▶ _Problem to solve_
What lines in the entries below contain the word "Предметы"? Copy all of them.

┄┄┄┄┄┄┄┄┄┄

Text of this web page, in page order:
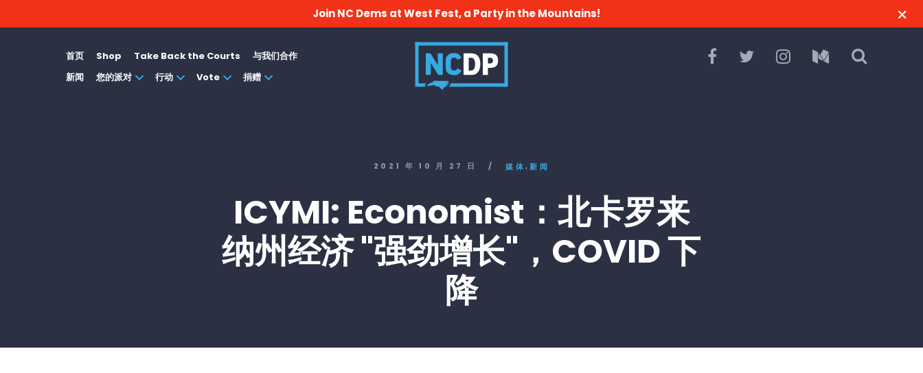
Join NC Dems at West Fest, a Party in the Mountains!
首页 Shop Take Back the Courts
与我们合作
新闻
您的派对 行动 Vote 捐赠
2021 年 10 月 27 日 / 媒体,新闻
ICYMI: Economist：北卡罗来
纳州经济 "强劲增长"，COVID 下
降
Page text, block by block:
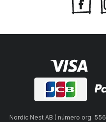
Nordic Nest AB ( número org.
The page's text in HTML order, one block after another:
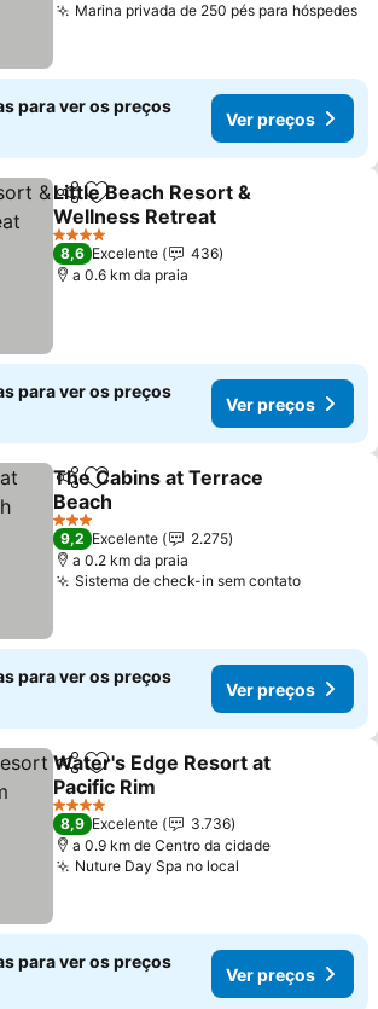
Marina privada de 250 pés para hóspedes
para ver os preços
Ver preços
PartilharAdicionar aos favoritos
Little Beach Resort &
Wellness Retreat
Ver preços
4 Estrelas
8,6 Excelente
436
a 0.6 km da praia
para ver os preços
Ver preços
PartilharAdicionar aos favoritos
The Cabins at Terrace
Beach
Ver preços
3 Estrelas
9,2 Excelente
2.275
a 0.2 km da praia
Sistema de check-in sem contatoVer
para ver os preços
Ver preços
PartilharAdicionar aos favoritos
Water's Edge Resort at
Pacific Rim
Ver preços
4 Estrelas
8,9 Excelente
3.736
a 0.9 km de Centro da cidade
Nuture Day Spa no local
para ver os preços
Ver preços
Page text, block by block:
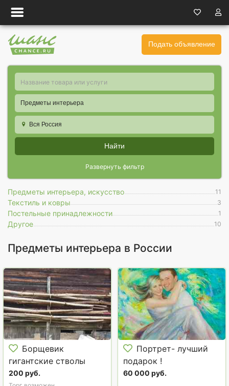
Подать объявление
Предметы интерьера
Вся Россия
Найти
Развернуть фильтр
Предметы интерьера, искусство 11
Текстиль и ковры 3
Постельные принадлежности 1
Другое 10
Предметы интерьера в России
Борщевик
гигантские стволы
200 руб.
Портрет- лучший
подарок !
60 000 руб.

┄┄┄┄┄┄┄┄┄┄

▶ _The completed task_
Предметы интерьера
Предметы интерьера, искусство 11
Предметы интерьера в России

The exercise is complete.